ActiveRecord::Base.establish_connection(
:adapter=>‘mysql’,
:host=>’127.0.0.1’,
:database=>’some_db’,
:username=>’**’,
:password=>’*******’,
:pool=>8,
:encoding=>’utf8’)

The table was set to Latin based encoding, so that need to be changed as well:

So now I was pleased with myself. I could insert some Emoji characters into the DB. So I fired up the character palette and inserted an Emoji: ?.

#FAIL

So now I dropped down to try and create the simplest situation possible. I tried modifying the my.cnf file to support UTF-8, used the mysql command line, and everything else under the sun. Didn’t work . I began to think that I had somehow done something wrong to MySQL in the past, and now it was getting even. So I slept on it and swore to mend my ways and try to do good deeds to bring up my karma ratings.

I then discovered that MySQL only had PARTIAL support for UTF-8 characters, and there is full support in the UTF8mb4 setting. So now I headed back to MySQL, and quite pleased with myself, set it to UTF8mb4, and inserted a smiley face into MySQL, and it showed up!

I broke out the champagne, grabbed my wife’s slipper, took the lampshade from the living room, and headed out to celebrate. Just a last test, I checked out app to make sure I could see the Emoji characters, and again I was confronted by crapped empty boxes that meant that UTF-8 support was still broken. The champagne went back in the fridge, slipper back in the closet, and lampshade off my head and back on the lamp. I needed to dig deeper.

So I fired up the IRB command line interpreter for Ruby, and pasted in all the class definitions for the DB. Then I tried to add and query Emoji characters in the DB. The characters that were in the DB were returned fine. I also tried to populate the DB via ActiveRecord, and the only way I could get Emoji characters in the DB was via the slash notation “u2122”. But when I tried to use a straight unicode character, such as “?”, it would fail. So I fought with it for a while, and decided that the Ruby strings were encoded incorrectly, and attempted to use straight ASCII strings with slash encoded (“u2122”) unicode characters. This was painful, and the user can add in any character, and I would have to pull out the unicode characters and escape them. I got it done, and before head back to the champagne, tried it again and it STILL FAILED.

#sadface

The then decided to sleep. Sleep is good. Sleep helps. When I woke up, I took another run at it. How is it different? What could possible be the difference between slash notation in ASCII and UTF-8 encoded then turned in ASCII slash notation? Then I tried all my tests again. And this time, instead of using a random unicode code (“u2430”), I figured out the Emoji character that was failing and the code associated with it. I was using the closed eyed smily, and the unicode code as something like “u1F3212”. When I converted that to slash notation, I got back “uF3212”. Wait a minute! I lost a digit! So then I tried the ones that were in the DB that worked, and it turns out they were 2 byte Emoji characters. When I tried those, our app worked fine with UTF-8 characters. So something was messaged up with 3 byte UTF-8 characters.

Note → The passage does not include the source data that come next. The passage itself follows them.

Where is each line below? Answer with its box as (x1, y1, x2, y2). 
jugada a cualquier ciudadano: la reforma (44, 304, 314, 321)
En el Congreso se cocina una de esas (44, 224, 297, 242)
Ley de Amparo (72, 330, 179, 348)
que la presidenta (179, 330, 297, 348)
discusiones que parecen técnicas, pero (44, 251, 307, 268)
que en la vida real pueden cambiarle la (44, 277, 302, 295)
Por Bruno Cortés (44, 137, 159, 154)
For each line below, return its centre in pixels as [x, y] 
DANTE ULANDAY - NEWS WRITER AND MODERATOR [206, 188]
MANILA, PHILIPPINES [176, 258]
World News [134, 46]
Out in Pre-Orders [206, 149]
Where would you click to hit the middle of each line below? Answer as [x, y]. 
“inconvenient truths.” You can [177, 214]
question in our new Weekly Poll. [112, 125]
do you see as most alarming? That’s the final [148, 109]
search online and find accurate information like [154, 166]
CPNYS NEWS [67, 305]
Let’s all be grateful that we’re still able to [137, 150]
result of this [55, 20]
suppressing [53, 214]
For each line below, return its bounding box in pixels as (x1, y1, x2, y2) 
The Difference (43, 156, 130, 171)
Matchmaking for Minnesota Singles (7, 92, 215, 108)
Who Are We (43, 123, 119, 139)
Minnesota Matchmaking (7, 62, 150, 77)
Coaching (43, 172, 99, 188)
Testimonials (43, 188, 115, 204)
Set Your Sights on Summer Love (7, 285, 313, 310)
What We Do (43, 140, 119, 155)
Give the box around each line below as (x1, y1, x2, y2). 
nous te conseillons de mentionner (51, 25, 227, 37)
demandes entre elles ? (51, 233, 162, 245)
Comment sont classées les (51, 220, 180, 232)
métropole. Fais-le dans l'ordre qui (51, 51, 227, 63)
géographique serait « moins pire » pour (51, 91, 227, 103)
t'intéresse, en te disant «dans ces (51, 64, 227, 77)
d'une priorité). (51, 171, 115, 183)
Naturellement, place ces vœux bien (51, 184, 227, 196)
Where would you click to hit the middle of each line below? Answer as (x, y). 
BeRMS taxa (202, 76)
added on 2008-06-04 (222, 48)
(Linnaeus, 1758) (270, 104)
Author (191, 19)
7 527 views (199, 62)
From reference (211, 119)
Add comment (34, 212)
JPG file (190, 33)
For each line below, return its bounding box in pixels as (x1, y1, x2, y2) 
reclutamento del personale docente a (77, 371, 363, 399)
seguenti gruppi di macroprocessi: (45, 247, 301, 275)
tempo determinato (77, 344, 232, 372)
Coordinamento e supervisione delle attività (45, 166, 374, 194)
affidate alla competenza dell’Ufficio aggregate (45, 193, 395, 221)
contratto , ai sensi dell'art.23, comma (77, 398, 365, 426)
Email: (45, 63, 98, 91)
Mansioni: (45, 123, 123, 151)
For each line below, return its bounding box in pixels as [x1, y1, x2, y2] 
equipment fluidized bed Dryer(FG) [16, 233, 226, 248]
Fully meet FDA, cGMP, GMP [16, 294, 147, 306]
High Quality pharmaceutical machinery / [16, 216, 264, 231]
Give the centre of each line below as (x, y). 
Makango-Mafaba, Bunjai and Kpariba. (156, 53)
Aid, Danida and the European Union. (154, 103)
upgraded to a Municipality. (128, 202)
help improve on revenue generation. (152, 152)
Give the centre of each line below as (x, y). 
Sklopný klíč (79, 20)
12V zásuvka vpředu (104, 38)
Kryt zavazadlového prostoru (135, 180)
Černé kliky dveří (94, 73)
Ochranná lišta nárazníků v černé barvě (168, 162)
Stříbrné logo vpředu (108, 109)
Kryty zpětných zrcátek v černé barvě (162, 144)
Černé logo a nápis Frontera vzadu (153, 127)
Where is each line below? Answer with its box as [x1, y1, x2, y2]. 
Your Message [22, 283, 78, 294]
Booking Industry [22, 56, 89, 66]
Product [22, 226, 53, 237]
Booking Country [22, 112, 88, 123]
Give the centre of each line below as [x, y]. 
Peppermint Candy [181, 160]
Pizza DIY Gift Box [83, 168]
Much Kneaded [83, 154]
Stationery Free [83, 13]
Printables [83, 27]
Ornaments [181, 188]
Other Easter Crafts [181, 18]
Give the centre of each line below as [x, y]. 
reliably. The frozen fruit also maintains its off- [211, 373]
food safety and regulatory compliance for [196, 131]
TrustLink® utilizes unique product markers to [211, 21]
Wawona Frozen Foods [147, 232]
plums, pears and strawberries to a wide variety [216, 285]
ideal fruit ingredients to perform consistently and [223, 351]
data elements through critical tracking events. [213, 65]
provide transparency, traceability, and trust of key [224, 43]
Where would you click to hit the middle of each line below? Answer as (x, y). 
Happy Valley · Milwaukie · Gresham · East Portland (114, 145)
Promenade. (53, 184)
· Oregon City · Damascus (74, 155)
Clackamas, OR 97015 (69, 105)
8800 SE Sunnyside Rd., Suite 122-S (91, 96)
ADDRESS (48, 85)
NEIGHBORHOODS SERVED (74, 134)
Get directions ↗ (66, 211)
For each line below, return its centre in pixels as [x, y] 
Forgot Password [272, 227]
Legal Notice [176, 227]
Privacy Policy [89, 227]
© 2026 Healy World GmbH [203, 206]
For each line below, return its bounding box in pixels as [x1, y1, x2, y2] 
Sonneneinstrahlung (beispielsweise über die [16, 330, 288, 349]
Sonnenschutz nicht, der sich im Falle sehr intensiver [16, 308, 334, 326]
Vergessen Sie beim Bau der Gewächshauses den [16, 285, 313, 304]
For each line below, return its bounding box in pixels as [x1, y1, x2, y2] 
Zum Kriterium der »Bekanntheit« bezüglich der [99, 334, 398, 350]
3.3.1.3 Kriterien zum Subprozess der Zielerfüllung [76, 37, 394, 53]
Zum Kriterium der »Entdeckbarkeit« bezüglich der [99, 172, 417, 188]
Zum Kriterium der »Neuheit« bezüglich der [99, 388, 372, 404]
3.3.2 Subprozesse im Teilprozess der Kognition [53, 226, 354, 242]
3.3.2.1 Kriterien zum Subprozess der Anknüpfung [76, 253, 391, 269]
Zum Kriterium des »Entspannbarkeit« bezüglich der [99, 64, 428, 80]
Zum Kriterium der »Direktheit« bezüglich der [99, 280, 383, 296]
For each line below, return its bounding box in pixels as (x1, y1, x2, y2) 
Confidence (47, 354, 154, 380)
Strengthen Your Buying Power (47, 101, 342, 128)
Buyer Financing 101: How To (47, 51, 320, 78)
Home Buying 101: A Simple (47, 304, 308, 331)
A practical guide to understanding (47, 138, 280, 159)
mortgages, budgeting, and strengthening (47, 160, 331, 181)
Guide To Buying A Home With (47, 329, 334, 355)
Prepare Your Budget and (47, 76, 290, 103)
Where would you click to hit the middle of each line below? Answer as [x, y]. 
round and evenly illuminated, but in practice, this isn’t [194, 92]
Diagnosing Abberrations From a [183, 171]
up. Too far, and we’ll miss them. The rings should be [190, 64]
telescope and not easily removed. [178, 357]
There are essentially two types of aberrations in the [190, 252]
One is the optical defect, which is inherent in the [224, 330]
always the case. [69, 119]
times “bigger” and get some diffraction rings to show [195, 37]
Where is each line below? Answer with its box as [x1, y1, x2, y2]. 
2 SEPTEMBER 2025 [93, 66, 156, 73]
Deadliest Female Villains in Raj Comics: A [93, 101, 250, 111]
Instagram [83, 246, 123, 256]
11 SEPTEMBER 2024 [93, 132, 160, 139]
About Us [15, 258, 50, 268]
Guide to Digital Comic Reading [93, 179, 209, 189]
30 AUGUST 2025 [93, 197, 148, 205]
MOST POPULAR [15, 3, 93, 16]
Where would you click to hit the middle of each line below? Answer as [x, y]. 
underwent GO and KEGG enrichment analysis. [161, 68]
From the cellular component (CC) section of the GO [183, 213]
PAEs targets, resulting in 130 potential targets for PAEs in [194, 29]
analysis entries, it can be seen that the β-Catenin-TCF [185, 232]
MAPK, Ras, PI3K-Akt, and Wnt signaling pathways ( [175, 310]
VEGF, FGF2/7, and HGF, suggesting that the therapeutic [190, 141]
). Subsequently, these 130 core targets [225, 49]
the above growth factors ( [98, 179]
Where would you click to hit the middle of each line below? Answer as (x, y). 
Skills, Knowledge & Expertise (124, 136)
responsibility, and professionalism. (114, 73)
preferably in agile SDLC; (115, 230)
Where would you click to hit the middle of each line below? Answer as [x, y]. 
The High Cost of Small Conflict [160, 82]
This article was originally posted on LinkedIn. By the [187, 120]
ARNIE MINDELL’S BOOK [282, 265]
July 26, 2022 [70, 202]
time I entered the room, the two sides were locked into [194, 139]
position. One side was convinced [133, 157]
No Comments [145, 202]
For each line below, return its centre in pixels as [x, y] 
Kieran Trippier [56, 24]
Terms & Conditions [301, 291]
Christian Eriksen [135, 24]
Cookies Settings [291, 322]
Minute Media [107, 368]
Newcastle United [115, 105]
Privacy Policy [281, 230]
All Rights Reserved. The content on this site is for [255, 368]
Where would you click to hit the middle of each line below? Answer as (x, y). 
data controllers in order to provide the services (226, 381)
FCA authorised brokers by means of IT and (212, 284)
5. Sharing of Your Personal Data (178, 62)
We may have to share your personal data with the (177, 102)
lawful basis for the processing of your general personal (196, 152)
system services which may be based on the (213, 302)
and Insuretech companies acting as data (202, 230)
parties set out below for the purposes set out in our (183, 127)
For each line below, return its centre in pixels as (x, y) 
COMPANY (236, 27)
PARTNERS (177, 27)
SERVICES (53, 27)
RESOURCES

Digging a bit more, I discovered that the JSON gem has issues with 3 byte UTF-8 characters. I found this posting on stack overflow to work around it:

http://stackoverflow.com/questions/683989/how-do-you-deal-with-the-conflict-between-activesupportjson-and-the-json-gem

Adding in:

if defined?(ActiveSupport::JSON)
[Object, Array, FalseClass, Float, Hash, Integer, NilClass, String, TrueClass].each do |klass|
klass.class_eval do
def to_json(*args)
super(args)
end
def as_json(*args)
super(args)
end
end
end
end

resolved the issue.

So to recap, the issue had many layers. MySQL, ActiveRecord, mysql gem, and JSON.